Saved data entries:
##########

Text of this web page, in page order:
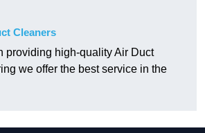
Cleaners
providing high-quality Air Duct
we offer the best service in the
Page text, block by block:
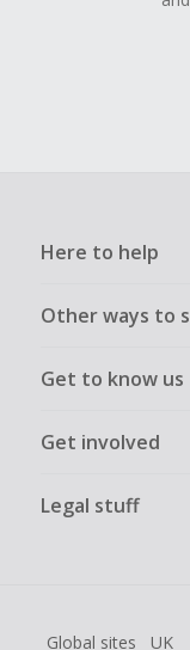
Here to help
Other ways to
Get to know us
Get involved
Legal stuff
Global sites UK
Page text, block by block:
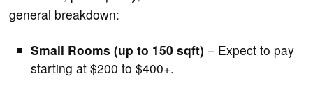
general breakdown:
Small Rooms (up to 150 sqft) – Expect to pay
starting at $200 to $400+.
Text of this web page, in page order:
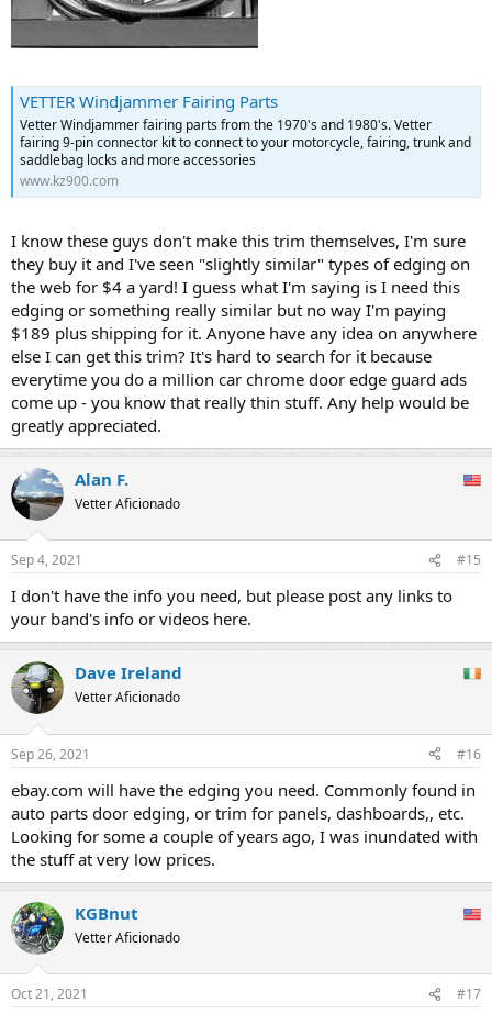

##########

Repeat the records in full, exactly as they appear, but with the pictures removed.

**PROBLEM SOLUTION**
Text of this web page, in page order:
Cleaners
providing high-quality Air Duct
we offer the best service in the
Page text, block by block:
Here to help
Other ways to
Get to know us
Get involved
Legal stuff
Global sites UK
Page text, block by block:
general breakdown:
Small Rooms (up to 150 sqft) – Expect to pay
starting at $200 to $400+.
Text of this web page, in page order:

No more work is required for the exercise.